A swimming pool manufacturer installs rectangular pools whose length is twice the width, plus 5m. Find a simplified algebraic expression that describes the total length of coping needed. Include a labelled diagram in your solution for full marks.
L = (2 w+5)
perimeter =2 L + 2 w
= 2*(2w+5) + 2 w
= 4 w+ 10 + 2 w
= 6 w + 10
Let's assume the width of the rectangular pool is "w" meters.
According to the given information, the length of the pool is twice the width, plus 5 meters. Therefore, the length can be expressed as:
Length = 2w + 5 meters
Now, let's define "c" as the coping needed along the width and "d" as the coping needed along the length. Since there are two widths and two lengths in a rectangular pool, the total length of coping needed can be expressed as:
Total Length of Coping = 2c + 2d
To determine the dimensions of the coping needed, we can consider the diagram shown below:
```
----------------------------------------------------
| d |
| |
| d |
| |
|-------- c ------ ... ------- c ----------|
| |
| |
| |
|--------------------------- w ----------------|
```
From the diagram, we can observe that the coping along the length is equal to the length of the pool (2w + 5 meters). Similarly, the coping along the width is equal to the width of the pool (w meters). Therefore, we can substitute these values into the equation for the total length of coping needed.
Total Length of Coping = 2c + 2d
= 2(w) + 2(2w + 5)
= 2w + 4w + 10
= 6w + 10
Thus, the simplified algebraic expression that describes the total length of coping needed is 6w + 10 meters.
To find a simplified algebraic expression for the total length of coping needed for the rectangular pool, let's first understand what coping is. Coping is the material placed around the edges of a swimming pool to provide a finished look and help secure the pool structure.
Let's start solving this problem step by step.
Step 1: Understanding the problem
According to the problem, the length of the rectangular pool is twice the width plus 5 meters. Let's assume that the width of the pool is 'w' meters. Therefore, the length of the pool would be 2w + 5 meters.
Step 2: Defining the terms
To make it easier to find the expression, let's assign labels to the variables.
Let:
- 'w' represent the width of the pool.
- 'L' represent the length of the pool.
Step 3: Formulating the expression
From the problem statement, we know that the length of the pool is 2 times the width plus 5 meters.

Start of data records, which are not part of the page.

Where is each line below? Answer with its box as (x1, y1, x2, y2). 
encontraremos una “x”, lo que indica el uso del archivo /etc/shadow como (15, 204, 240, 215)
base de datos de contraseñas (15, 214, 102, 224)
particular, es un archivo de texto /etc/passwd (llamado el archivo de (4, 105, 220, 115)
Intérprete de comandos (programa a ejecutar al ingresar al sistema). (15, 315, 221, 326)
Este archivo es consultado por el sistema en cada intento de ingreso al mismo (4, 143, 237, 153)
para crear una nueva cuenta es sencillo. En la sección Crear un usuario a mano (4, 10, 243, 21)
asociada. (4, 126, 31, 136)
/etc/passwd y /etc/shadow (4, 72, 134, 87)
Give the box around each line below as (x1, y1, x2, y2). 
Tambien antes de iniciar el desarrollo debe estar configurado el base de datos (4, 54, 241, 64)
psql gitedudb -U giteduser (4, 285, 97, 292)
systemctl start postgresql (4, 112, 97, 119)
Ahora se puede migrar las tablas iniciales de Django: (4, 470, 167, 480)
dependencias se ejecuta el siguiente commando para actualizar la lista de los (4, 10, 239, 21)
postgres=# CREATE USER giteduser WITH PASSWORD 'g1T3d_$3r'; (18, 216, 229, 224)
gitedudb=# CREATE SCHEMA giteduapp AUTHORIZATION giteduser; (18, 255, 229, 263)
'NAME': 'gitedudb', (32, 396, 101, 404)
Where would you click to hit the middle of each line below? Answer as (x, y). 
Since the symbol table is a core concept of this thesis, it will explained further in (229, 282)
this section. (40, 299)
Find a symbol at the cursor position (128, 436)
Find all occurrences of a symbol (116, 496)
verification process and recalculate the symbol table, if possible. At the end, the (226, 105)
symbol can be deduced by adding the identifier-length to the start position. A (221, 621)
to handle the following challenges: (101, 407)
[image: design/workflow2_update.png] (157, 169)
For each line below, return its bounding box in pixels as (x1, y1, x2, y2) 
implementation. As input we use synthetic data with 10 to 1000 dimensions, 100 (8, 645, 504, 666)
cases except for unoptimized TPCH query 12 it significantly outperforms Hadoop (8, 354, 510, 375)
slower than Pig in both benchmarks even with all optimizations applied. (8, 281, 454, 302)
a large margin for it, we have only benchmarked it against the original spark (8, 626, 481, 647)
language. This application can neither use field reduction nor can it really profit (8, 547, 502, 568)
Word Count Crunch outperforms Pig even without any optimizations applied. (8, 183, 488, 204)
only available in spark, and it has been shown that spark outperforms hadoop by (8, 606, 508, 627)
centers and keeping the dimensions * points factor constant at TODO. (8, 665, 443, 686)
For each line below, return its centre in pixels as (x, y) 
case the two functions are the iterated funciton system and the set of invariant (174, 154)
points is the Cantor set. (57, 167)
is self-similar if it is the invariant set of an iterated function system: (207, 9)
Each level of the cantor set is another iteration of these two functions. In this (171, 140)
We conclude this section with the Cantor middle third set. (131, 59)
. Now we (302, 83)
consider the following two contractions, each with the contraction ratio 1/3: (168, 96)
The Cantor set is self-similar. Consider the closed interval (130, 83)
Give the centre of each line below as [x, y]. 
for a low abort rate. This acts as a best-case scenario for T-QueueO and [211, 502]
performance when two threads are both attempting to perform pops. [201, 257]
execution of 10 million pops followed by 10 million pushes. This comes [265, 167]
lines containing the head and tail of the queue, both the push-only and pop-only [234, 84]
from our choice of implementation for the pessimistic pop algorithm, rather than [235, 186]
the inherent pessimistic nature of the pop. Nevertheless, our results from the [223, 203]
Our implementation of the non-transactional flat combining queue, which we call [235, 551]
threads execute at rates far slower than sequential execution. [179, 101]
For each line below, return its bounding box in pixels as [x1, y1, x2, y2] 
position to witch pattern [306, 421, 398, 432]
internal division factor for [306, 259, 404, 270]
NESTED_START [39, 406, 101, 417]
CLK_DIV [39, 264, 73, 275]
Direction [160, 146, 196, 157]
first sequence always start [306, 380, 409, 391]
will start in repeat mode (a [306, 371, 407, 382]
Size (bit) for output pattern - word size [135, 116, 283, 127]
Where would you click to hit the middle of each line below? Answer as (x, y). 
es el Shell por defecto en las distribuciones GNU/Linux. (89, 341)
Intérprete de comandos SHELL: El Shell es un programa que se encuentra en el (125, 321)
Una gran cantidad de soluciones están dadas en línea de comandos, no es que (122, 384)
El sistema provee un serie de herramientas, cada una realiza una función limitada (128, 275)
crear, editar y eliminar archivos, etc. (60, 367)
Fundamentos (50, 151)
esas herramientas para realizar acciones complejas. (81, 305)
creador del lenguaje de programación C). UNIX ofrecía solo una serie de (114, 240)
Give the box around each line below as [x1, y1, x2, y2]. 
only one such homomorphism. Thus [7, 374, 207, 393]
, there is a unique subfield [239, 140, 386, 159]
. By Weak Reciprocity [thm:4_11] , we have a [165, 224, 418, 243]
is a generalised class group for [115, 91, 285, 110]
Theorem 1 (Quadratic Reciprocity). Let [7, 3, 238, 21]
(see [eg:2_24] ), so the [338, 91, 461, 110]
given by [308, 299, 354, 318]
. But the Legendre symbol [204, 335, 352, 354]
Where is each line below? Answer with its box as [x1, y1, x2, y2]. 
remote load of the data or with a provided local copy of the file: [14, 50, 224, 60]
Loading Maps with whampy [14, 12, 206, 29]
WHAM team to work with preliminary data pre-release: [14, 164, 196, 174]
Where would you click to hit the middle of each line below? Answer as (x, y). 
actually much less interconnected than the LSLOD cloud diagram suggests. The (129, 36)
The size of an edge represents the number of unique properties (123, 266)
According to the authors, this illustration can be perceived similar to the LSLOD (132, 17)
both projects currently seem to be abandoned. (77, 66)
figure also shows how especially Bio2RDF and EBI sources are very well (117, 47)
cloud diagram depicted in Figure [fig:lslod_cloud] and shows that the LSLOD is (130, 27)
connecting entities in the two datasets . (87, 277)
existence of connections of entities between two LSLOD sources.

So, we can write the equation as:
L = 2w + 5
The total length of coping needed would be the perimeter of the rectangular pool, which is the sum of all four sides.
Since we have the formulas for the length and width, we can use them to calculate the perimeter.
Perimeter = 2(length + width)
Substituting the values from our equations, we get:
Perimeter = 2(2w + 5 + w)
Perimeter = 2(3w + 5)
Perimeter = 6w + 10
Therefore, the simplified algebraic expression for the total length of coping needed is 6w + 10.
Here is a labeled diagram of the rectangular pool:
______________________
| |
| |
w | | w
| |
| |
|______________________|
In the diagram, 'w' represents the width of the rectangular pool, and the sides labeled 'w' are the width sides, while the sides labeled '2w + 5' are the length sides.
I hope this explanation helps! Let me know if you have any further questions.